The Agentic RAG mode uses the OpenAI Agents SDK to create an AI agent with a BM25 retrieval tool:

# Key components from the RAG class when mode="agentic"
from agents import Agent, Runner, function_tool

def _setup_agent(self):
    """Setup agent for agentic mode."""
    @function_tool
    def retrieve(query: str) -> str:
        """Search documents using BM25 retriever for a given query."""
        docs = self.retriever.retrieve(query, self.default_k)
        if not docs:
            return "No documents found."
        return "\n\n".join([f"Doc {i}: {doc.page_content}" for i, doc in enumerate(docs, 1)])

    self._agent = Agent(
        name="RAG Assistant",
        model=self.model,
        instructions="Use short keywords to search. Try 2-3 different searches. Only answer based on documents. Be concise.",
        tools=[retrieve]
    )

async def _agentic_query(self, question: str, top_k: int) -> Dict[str, Any]:
    """Handle agentic mode: agent controls retrieval strategy."""
    result = await Runner.run(self._agent, input=question)
    print(result.answer)

Unlike naive mode's single retrieval call, the agent autonomously decides when and how to search - trying multiple keyword combinations until it finds sufficient context.

Run experiment again and compare results

Now let's evaluate the agentic RAG approach:

# Import required components
import asyncio
from datetime import datetime
from dotenv import load_dotenv

# Load environment variables
load_dotenv()

from ragas_examples.improve_rag.evals import (
    evaluate_rag,
    download_and_save_dataset, 
    create_ragas_dataset,
    get_openai_client,
    get_llm_client
)
from ragas_examples.improve_rag.rag import RAG, BM25Retriever

async def run_agentic_evaluation():
    # Download and prepare dataset
    dataset_path = download_and_save_dataset()
    dataset = create_ragas_dataset(dataset_path)

    # Initialize RAG components with agentic mode
    openai_client = get_openai_client()
    retriever = BM25Retriever()
    rag = RAG(llm_client=openai_client, retriever=retriever, model="gpt-5-mini", mode="agentic")
    llm = get_llm_client()

    # Run evaluation experiment
    exp_name = f"{datetime.now().strftime('%Y%m%d-%H%M%S')}_agenticrag"
    results = await evaluate_rag.arun(
        dataset, 
        name=exp_name,
        rag=rag,
        llm=llm
    )

    # Print results
    if results:
        pass_count = sum(1 for result in results if result.get("correctness_score") == "pass")
        total_count = len(results)
        pass_rate = (pass_count / total_count) * 100 if total_count > 0 else 0
        print(f"Results: {pass_count}/{total_count} passed ({pass_rate:.1f}%)")

    return results

# Run the agentic evaluation
results = await run_agentic_evaluation()
print("\nDetailed results:")
print(results)
Agentic RAG evaluation output
Results: 58/66 passed (87.9%)

Excellent! We achieved a significant improvement from 65.2% (naive) to 87.9% (agentic) - that's a 22.7 percentage point improvement with the agentic RAG approach!

Performance Comparison

The agentic RAG approach shows great improvement over the naive RAG baseline:

Approach Correctness Improvement
Naive RAG 65.2% -
Agentic RAG 87.9% +22.7%

Apply this loop to your RAG system

Follow this systematic approach to improve any RAG system:

  1. Create evaluation dataset: Use real queries from your system or generate synthetic data with LLMs.

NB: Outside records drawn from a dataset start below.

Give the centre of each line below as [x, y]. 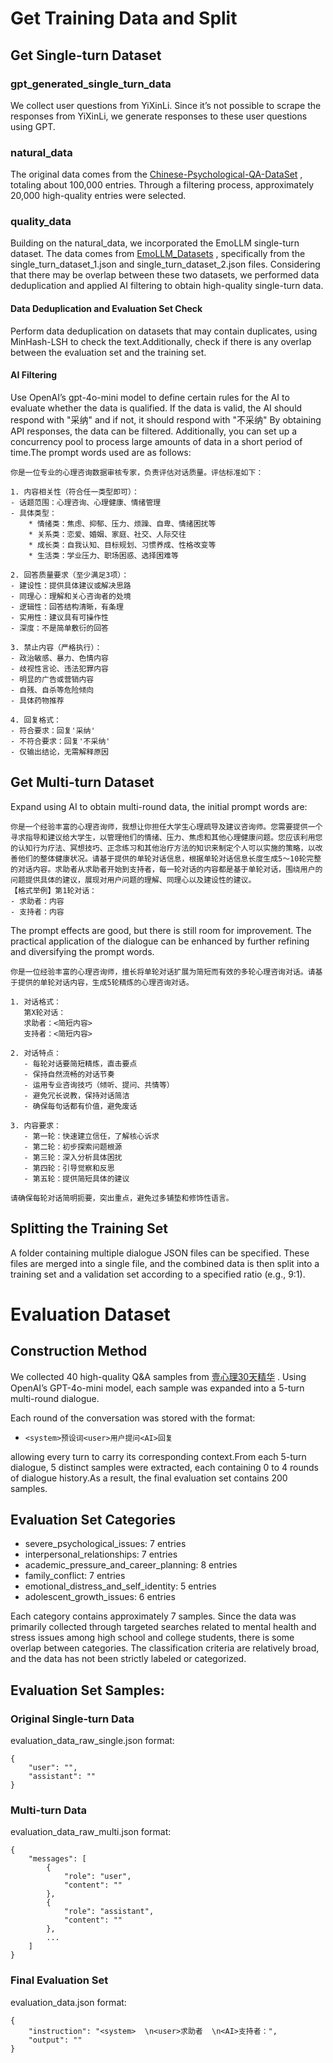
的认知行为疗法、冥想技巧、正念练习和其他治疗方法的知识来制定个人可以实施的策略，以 [163, 848]
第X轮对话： [45, 1012]
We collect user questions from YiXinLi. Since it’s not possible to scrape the [166, 105]
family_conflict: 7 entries [75, 1576]
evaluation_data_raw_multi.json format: [91, 1832]
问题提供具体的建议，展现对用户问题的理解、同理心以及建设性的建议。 [133, 880]
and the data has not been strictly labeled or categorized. [128, 1659]
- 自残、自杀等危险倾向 [52, 690]
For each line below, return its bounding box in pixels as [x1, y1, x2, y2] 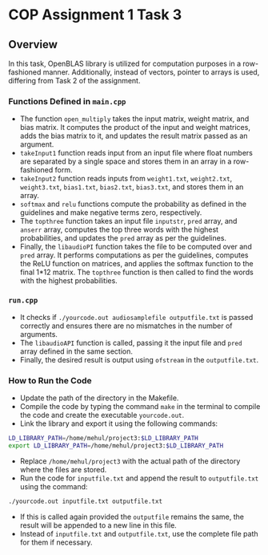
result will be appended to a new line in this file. [19, 520, 178, 530]
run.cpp [8, 296, 38, 306]
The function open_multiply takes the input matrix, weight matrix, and [19, 114, 250, 124]
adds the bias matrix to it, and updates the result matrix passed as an [19, 131, 248, 141]
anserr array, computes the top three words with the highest [19, 225, 218, 234]
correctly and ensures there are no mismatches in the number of [19, 321, 234, 330]
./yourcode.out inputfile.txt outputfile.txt [8, 497, 162, 505]
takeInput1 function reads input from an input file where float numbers [19, 148, 254, 158]
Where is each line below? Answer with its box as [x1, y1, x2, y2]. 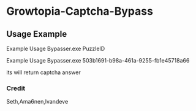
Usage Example [6, 29, 67, 39]
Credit [6, 84, 26, 93]
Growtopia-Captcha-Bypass [6, 4, 153, 18]
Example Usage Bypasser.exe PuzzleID [6, 45, 105, 52]
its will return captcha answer [6, 69, 81, 76]
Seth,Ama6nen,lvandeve [6, 98, 69, 105]
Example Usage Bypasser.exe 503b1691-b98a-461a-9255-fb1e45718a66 [6, 57, 190, 64]
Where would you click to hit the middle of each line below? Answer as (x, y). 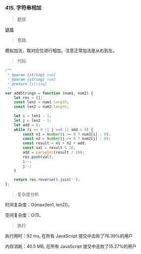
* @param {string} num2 (31, 79)
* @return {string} (27, 84)
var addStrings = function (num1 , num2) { (49, 93)
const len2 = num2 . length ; (42, 107)
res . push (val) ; (38, 157)
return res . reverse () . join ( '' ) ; (47, 180)
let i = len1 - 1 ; (33, 116)
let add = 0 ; (27, 125)
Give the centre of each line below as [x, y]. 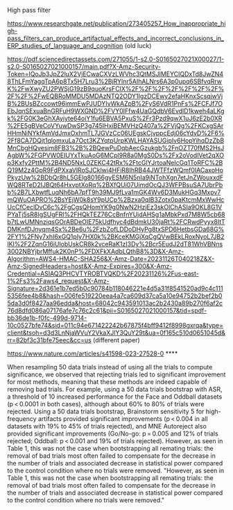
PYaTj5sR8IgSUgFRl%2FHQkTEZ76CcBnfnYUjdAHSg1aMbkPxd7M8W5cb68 [116, 214]
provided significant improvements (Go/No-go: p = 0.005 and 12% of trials [113, 433]
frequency [22, 419]
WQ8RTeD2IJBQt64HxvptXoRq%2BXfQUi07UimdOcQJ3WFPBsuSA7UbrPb [115, 185]
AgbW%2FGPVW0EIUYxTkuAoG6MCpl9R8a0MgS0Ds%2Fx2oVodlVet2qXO [115, 155]
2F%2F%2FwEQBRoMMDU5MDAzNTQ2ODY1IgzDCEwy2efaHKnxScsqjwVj [115, 96]
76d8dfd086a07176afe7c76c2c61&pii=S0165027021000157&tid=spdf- [107, 310]
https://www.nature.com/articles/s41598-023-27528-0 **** [93, 353]
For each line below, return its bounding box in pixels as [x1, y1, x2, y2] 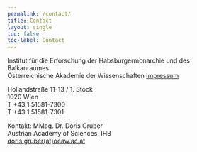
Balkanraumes [7, 64, 50, 72]
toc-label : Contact [7, 37, 65, 44]
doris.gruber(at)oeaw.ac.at [7, 136, 86, 146]
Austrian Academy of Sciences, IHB [7, 129, 112, 138]
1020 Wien [7, 93, 39, 102]
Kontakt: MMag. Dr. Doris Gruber [7, 121, 103, 130]
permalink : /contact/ [7, 10, 72, 18]
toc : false [7, 30, 40, 38]
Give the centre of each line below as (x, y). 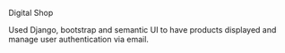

  2. Define metrics: Choose simple metrics aligned with your use case. Keep it focused.

  3. Run baseline evaluation: Measure current performance and analyze error patterns to identify systematic failures.

  4. Implement targeted improvements: Based on error analysis, improve retrieval (chunking, hybrid search), generation (prompts, models), or try agentic approaches.

  5. Compare and iterate: Test improvements against baseline. Change one thing at a time until accuracy meets business requirements.

The Ragas framework handles orchestration and result aggregation automatically, letting you focus on analysis and improvements rather than building evaluation infrastructure.